The ceiling joists from the store were removed and used as decorative timbers in the Colonial Kitchen. The south door was purchased from the home of Harry Sanger in Beekmantown, and the west door (the Museum’s main entrance) came from the home of Isaac Goodwin in Worcester, Massachusetts. The sidelights of both doors contain bullseye glass, manufactured in Redford, New York between 1831 and 1851. The remaining doors, cabinets, trim, and all other woodwork were made by A. Mason & Sons Lumber Mill in Peru. Because of concerns about fire, this was the only wood used in construction. Local mason Aaron DeGregory built the fireplaces, stone lintels and sills, fences, front steps, and chimneys. The floors are concrete and the walls are layers of tile coated in plaster; the roof is copper. Although it was built as a museum, the plan of the Colonial Home–as its name suggests–is typical of early 20th century Colonial Revival residential architecture. Its symmetrical facade with double-hung wood sash windows, central door with overhead fanlight, and columned portico are all characteristic of Colonial Revival exteriors. Inside, there is a central hall with a formal dining room and parlor on either side, while the service areas (kitchen and weaving room) are at the back of the house. An open stairway leads to the second and third floors, where the bedrooms, library, and ballroom are located.

Colonial Kitchen, 1926
Parlor, 1926
The Alice T. Miner Museum as it appears today
The Lincoln Library

The Museum Today

The museum today looks very much as it did during Alice Miner’s lifetime. A new copper roof was installed in 2002; this is the only major structural change that has been made to the building.

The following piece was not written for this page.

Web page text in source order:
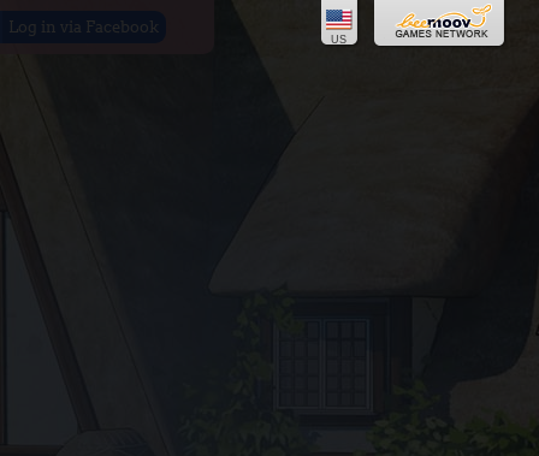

There have been some cosmetic changes: most of the original wallpaper was removed sometime in the 1950s or 60s, leaving only the ballroom with the original wall treatment from 1924.

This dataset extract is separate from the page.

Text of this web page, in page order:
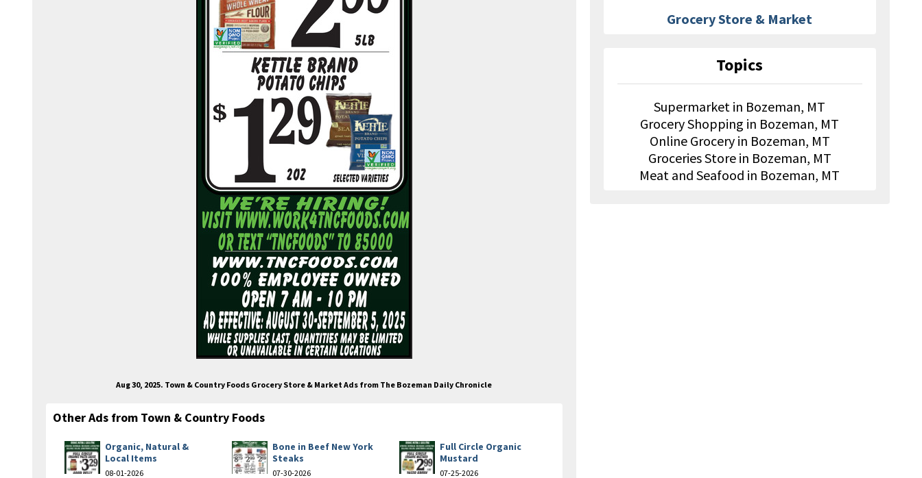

The midcentury wallpaper is gradually being phased out in favor of painted walls. The rugs and light fixtures are original pieces purchased by Alice Miner at Marshall Field’s department store in Chicago.

Over the years,curators have made some changes to the arrangement of furniture and other pieces, but the contents of each room are more or less the same as they were in Alice’s day. The museum thus provides a unique window into the Colonial Revival aesthetic of the early 20th century.


The Alice T. Miner Museum was added to the National Register of Historic Places in 2010.